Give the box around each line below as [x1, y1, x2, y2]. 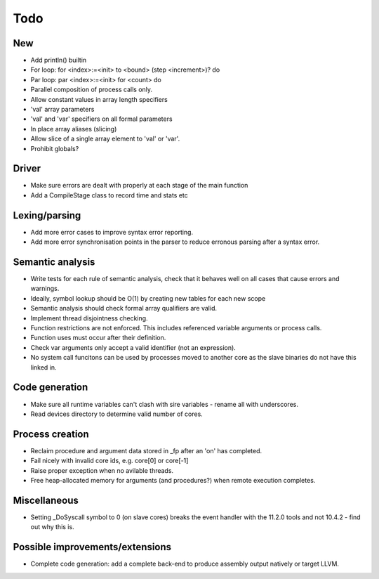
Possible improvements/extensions [13, 541, 172, 553]
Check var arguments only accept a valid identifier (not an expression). [30, 343, 237, 351]
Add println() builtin [30, 56, 87, 65]
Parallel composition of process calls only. [30, 85, 153, 94]
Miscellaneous [13, 494, 79, 506]
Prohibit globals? [30, 144, 79, 152]
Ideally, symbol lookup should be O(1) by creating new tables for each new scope [30, 294, 266, 302]
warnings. [30, 285, 60, 293]
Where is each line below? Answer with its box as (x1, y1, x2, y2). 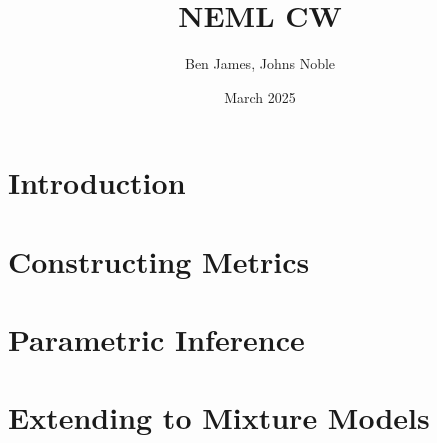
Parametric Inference (8, 319, 305, 360)
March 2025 (224, 86, 296, 107)
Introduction (8, 162, 186, 203)
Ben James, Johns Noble (184, 53, 336, 74)
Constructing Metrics (8, 240, 310, 281)
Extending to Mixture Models (8, 397, 430, 438)
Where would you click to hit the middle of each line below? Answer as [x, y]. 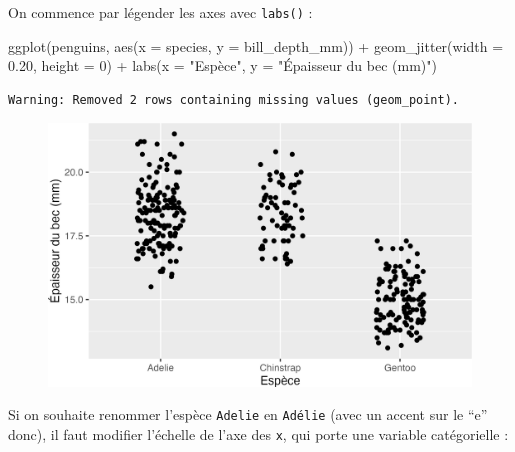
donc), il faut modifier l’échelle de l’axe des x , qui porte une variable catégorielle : [258, 434]
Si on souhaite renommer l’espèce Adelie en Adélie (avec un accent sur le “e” [248, 414]
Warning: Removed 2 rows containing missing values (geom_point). [234, 99]
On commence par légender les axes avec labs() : [160, 12]
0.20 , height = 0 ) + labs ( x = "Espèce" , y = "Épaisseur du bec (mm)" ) [222, 65]
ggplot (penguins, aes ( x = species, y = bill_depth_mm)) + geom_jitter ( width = [256, 45]
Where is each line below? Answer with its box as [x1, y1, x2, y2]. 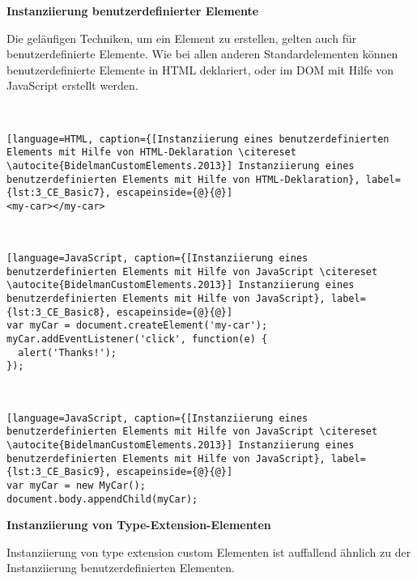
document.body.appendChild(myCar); [6, 493, 198, 505]
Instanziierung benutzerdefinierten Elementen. [6, 559, 235, 576]
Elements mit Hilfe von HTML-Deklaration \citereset [6, 146, 296, 159]
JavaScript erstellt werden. [6, 77, 138, 94]
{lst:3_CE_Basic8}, [6, 306, 111, 318]
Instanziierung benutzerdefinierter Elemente [6, 2, 259, 19]
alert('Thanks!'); [18, 346, 117, 358]
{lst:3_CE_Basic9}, [6, 466, 111, 478]
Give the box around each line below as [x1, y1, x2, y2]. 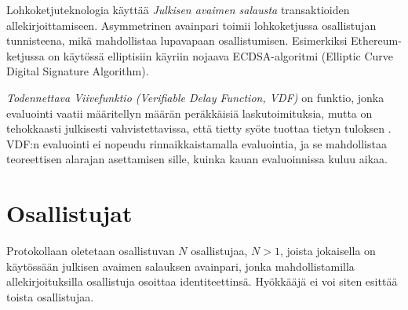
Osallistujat [6, 197, 133, 229]
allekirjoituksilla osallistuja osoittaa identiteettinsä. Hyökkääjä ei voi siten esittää [6, 273, 398, 290]
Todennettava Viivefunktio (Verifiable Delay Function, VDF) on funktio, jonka [6, 89, 384, 105]
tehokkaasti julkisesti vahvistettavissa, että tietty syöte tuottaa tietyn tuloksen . [6, 120, 392, 137]
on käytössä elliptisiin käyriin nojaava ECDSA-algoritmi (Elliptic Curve [48, 47, 394, 64]
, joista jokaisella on [279, 243, 376, 259]
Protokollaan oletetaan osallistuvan [6, 243, 175, 259]
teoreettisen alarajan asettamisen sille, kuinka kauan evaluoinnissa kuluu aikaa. [6, 151, 388, 167]
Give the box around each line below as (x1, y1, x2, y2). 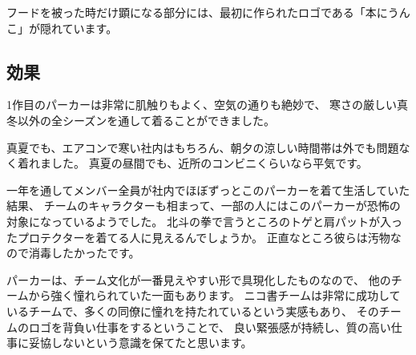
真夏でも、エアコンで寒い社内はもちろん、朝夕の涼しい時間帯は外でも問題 (6, 139, 399, 155)
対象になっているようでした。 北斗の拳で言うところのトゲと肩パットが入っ (6, 212, 402, 229)
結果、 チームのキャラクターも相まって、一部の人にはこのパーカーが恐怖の (6, 197, 401, 214)
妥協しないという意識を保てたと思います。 (28, 334, 252, 351)
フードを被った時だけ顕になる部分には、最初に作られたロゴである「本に (6, 4, 388, 20)
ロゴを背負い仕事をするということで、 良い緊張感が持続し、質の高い (28, 318, 391, 335)
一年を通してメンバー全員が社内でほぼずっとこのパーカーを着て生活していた (6, 181, 410, 198)
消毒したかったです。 (28, 244, 140, 261)
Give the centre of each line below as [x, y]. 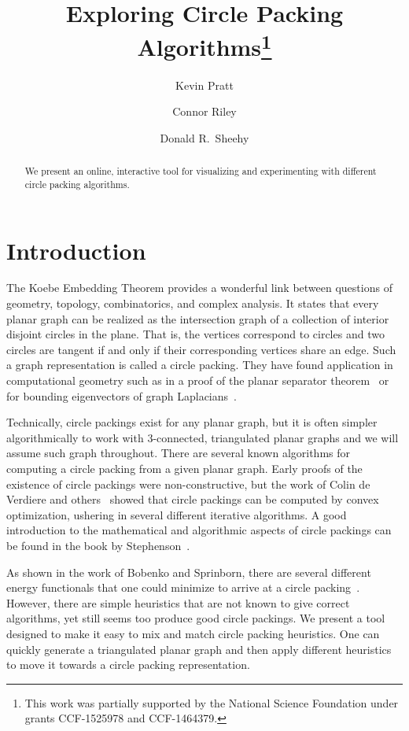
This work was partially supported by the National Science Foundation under [212, 702]
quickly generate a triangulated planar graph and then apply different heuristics [199, 649]
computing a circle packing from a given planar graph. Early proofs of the [184, 468]
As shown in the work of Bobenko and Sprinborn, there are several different [189, 572]
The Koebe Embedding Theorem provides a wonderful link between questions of [199, 288]
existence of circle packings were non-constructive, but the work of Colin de [188, 484]
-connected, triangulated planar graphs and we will [276, 437]
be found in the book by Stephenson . [98, 545]
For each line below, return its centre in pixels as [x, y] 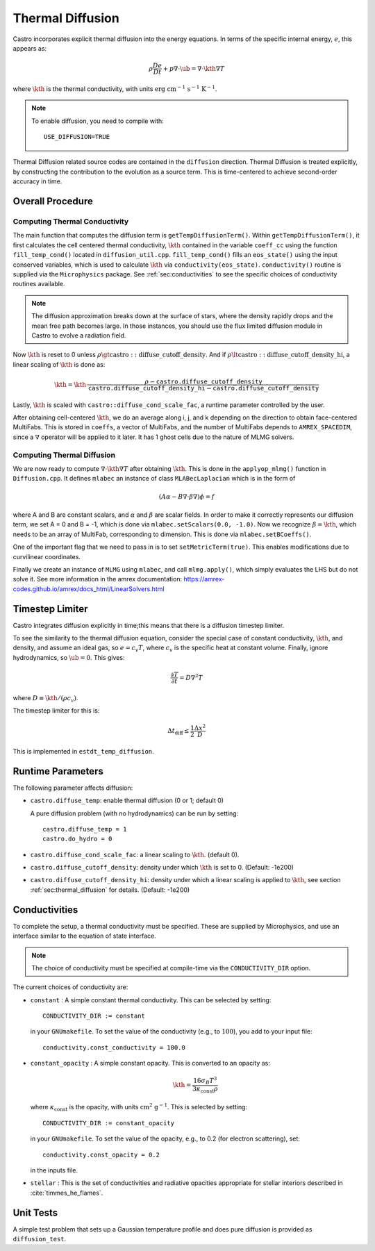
——————————
Figure out how many lines of the material include the string "labs", and reply with only that figure.

2